**What is expected**
Please repeat, from the entries that follow, the lines from the one containing "MDPs involve delayed" through the one containing "Markov Decision Processes" exactly, adding nothing.

**Material for this exercise**

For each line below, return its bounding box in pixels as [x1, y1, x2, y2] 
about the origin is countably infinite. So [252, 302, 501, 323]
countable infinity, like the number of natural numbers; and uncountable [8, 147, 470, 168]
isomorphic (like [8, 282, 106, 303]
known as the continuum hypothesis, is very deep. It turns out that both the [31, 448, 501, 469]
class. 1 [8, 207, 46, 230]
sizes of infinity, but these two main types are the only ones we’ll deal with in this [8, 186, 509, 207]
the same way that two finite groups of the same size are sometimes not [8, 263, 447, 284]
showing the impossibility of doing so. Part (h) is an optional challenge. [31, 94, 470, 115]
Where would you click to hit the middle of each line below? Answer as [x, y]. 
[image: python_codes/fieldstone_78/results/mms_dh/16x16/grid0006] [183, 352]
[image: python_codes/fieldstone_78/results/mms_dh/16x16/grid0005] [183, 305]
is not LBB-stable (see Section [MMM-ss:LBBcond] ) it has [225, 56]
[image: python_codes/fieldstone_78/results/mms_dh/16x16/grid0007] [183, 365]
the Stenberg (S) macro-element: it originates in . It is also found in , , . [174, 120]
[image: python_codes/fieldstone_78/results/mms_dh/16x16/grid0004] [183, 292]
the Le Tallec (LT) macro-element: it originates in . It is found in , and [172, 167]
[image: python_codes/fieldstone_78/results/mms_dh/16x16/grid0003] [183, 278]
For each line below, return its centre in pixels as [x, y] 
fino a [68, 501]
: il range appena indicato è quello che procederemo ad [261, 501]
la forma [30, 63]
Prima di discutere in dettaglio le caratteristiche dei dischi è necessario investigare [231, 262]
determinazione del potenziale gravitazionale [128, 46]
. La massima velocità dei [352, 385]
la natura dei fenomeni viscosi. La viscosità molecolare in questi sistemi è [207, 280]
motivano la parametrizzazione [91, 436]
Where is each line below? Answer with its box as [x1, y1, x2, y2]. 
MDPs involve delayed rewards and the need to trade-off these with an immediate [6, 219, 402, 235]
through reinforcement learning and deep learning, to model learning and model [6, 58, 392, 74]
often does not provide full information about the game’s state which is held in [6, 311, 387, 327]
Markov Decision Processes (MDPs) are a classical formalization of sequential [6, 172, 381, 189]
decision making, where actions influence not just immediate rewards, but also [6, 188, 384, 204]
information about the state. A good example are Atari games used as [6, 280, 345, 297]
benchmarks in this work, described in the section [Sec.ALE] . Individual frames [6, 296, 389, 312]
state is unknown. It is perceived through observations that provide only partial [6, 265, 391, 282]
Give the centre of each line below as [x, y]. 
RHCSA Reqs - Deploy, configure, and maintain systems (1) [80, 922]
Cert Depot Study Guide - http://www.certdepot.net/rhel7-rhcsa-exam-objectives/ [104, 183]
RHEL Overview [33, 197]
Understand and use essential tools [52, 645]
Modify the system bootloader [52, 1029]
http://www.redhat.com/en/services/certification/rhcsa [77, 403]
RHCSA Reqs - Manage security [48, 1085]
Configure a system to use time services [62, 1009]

**Result of this task**
MDPs involve delayed rewards and the need to trade-off these with an immediate [6, 219, 402, 235]
through reinforcement learning and deep learning, to model learning and model [6, 58, 392, 74]
often does not provide full information about the game’s state which is held in [6, 311, 387, 327]
Markov Decision Processes (MDPs) are a classical formalization of sequential [6, 172, 381, 189]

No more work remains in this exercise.